Clinical Solutions Blog

5 Golden Secrets to Successfully Expanding Into a Second Clinic

Posted by Rick Lau on Feb 3, 2016 2:00:00 PM

Expand_Second_Physiotherapy_Clinic_Location.jpg

I love it when members ask our expert panel about problems they are struggling with or things that keep them up at night.

Recently, one of my members asked: “I’m ready to expand and add a second location but don’t know where to start, can you help?”

Meet Mr Clinic Owner from the Greater Toronto Area. Mr Clinic Owner has a 3500+ sf multi-disciplinary health clinic that has a big focus on sports medicine and rehabilitation. The clinic offers everything from physiotherapists, chiropractors, massage therapists, nutritionists, acupuncturists and personal trainers. What I am particularly impressed with is how awesome their gym area is. And, how they have personal trainers and sports conditioning specialists providing one on one and group fitness classes.

With such diversity and great service offerings, I can see why Mr Clinic Owner is considering expanding the enterprise.

When your clinic is this awesome, you see your competitors adding new locations in new areas and you are tempted to expand, too. Or, it may be that a great opportunity presents itself that feels too good to give up. For example, a bunch of new doctors in your area or a new recreation center opportunity.

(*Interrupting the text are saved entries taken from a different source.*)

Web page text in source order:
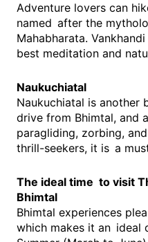
Adventure lovers can
named after the
Mahabharata.
best meditation and
Naukuchiatal
Naukuchiatal is another
drive from Bhimtal, and
paragliding, zorbing,
thrill-seekers, it is a
The ideal time to visit
Bhimtal
Bhimtal experiences
which makes it an ideal
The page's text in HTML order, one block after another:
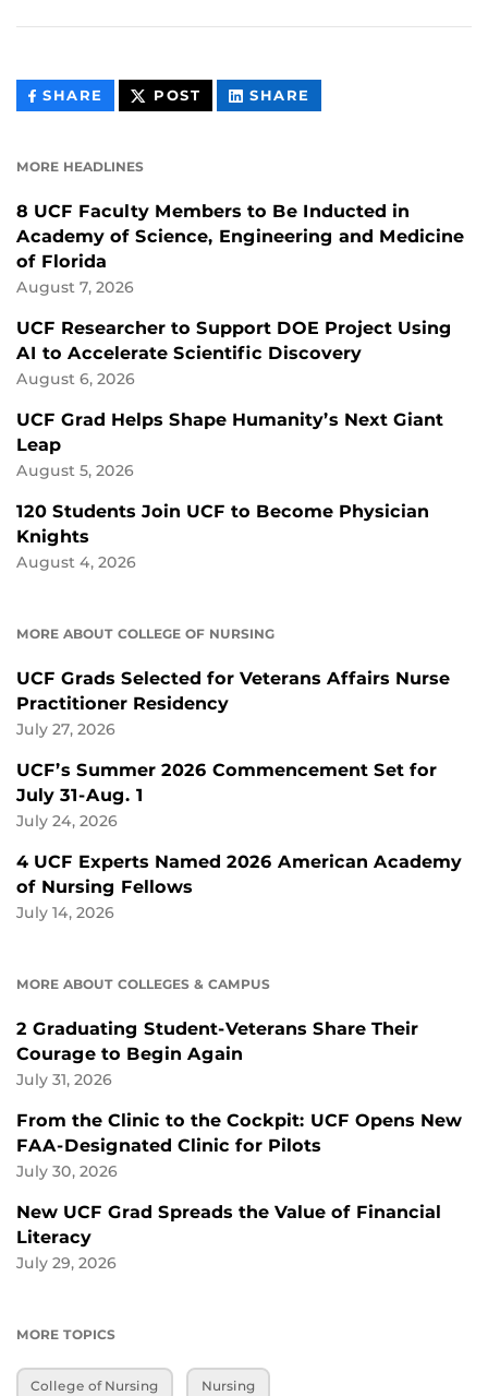
SHARE THIS
CONTENT
POST THIS
CONTENT
SHARE
CONTENT
MORE HEADLINES
8 UCF Faculty Members to Be Inducted in
Academy of Science, Engineering and Medicine
of Florida
August 7, 2026
UCF Researcher to Support DOE Project Using
AI to Accelerate Scientific Discovery
August 6, 2026
UCF Grad Helps Shape Humanity’s Next Giant
Leap
August 5, 2026
120 Students Join UCF to Become Physician
Knights
August 4, 2026
MORE ABOUT COLLEGE OF NURSING
UCF Grads Selected for Veterans Affairs Nurse
Practitioner Residency
July 27, 2026
UCF’s Summer 2026 Commencement Set for
July 31-Aug. 1
July 24, 2026
4 UCF Experts Named 2026 American Academy
of Nursing Fellows
July 14, 2026
MORE ABOUT COLLEGES & CAMPUS
2 Graduating Student-Veterans Share Their
Courage to Begin Again
July 31, 2026
From the Clinic to the Cockpit: UCF Opens New
FAA-Designated Clinic for Pilots
July 30, 2026
New UCF Grad Spreads the Value of Financial
Literacy
July 29, 2026
MORE TOPICS
College of Nursing Nursing
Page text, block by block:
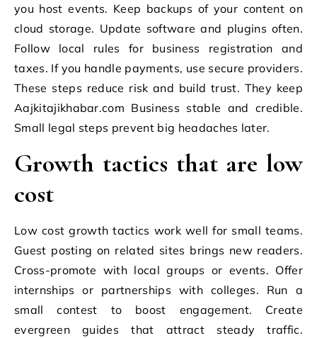
you host events. Keep backups of your content on
cloud storage. Update software and plugins often.
Follow local rules for business registration and
taxes. If you handle payments, use secure providers.
These steps reduce risk and build trust. They keep
Aajkitajikhabar.com Business stable and credible.
Small legal steps prevent big headaches later.
Growth tactics that are low
cost
Low cost growth tactics work well for small teams.
Guest posting on related sites brings new readers.
Cross-promote with local groups or events. Offer
internships or partnerships with colleges. Run a
small contest to boost engagement. Create
evergreen guides that attract steady traffic.
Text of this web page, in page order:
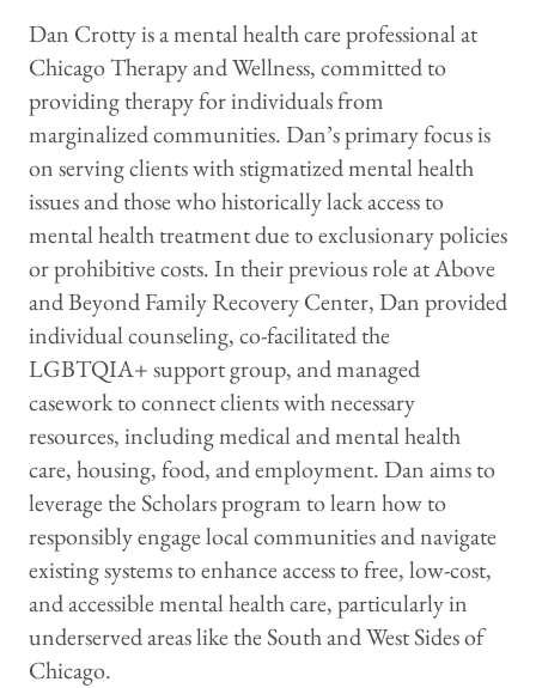
Dan Crotty is a mental health care professional at
Chicago Therapy and Wellness, committed to
providing therapy for individuals from
marginalized communities. Dan’s primary focus is
on serving clients with stigmatized mental health
issues and those who historically lack access to
mental health treatment due to exclusionary policies
or prohibitive costs. In their previous role at Above
and Beyond Family Recovery Center, Dan provided
individual counseling, co-facilitated the
LGBTQIA+ support group, and managed
casework to connect clients with necessary
resources, including medical and mental health
care, housing, food, and employment. Dan aims to
leverage the Scholars program to learn how to
responsibly engage local communities and navigate
existing systems to enhance access to free, low-cost,
and accessible mental health care, particularly in
underserved areas like the South and West Sides of
Chicago.
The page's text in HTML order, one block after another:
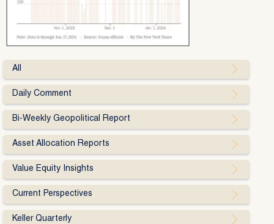
All
Daily Comment
Bi-Weekly Geopolitical Report
Asset Allocation Reports
Value Equity Insights
Current Perspectives
Keller Quarterly
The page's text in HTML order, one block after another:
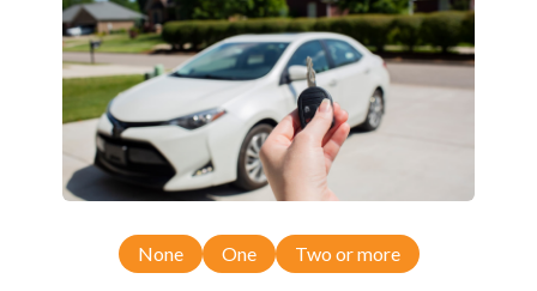
Description
Upgrade your driving experience with a new, high-quality smartkey car
remote from Car Keys Express! This smartkey car remote offers a
variety of functions including LOCK, UNLOCK, and PANIC. Compatible
with a wide range of Nissan models, you’re sure to find the perfect
None One Two or more
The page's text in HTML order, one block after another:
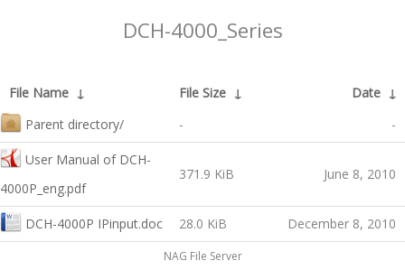
DCH-4000_Series
File Name ↓ File Size ↓ Date ↓
Parent directory/
- -
User Manual of DCH-
4000P_eng.pdf
371.9 KiB June 8, 2010
DCH-4000P IPinput.doc 28.0 KiB December 8, 2010
NAG File Server
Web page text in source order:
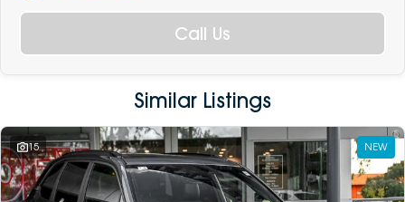
Call Us
Similar Listings
15 NEW

The ultimate question is how do you identify when to open a second location? Or if it’s worth opening a second location at all? Just because you own one successful location doesn’t necessarily mean you will be successful with owning two.

Here’s the thing, I’ve owned one successful location and then expanded it into a successful multi location enterprise - from 1 to 105 clinics in less than 6 years. One client I coach has spent over 10 years to build an incredible brand and now we are working to automate his business processes and to clone his brand to multiple sites. Another client I have has built 2 clinics from scratch in less than 2 years and has been struggling with exhaustion and lack of time, so now we are working to automate and make his business systematic and predictable.

Note a couple of things I’ve already highlighted here: business processes and automation. We’ll be exploring why these are essential to successful expansion.

There are many different cogs in the machine to have a well oiled, functioning multi clinic enterprise. So today I want to share my success (and mistakes) and what I’ve personally learned from owning (and from coaching others) one location to multiple locations in a region.   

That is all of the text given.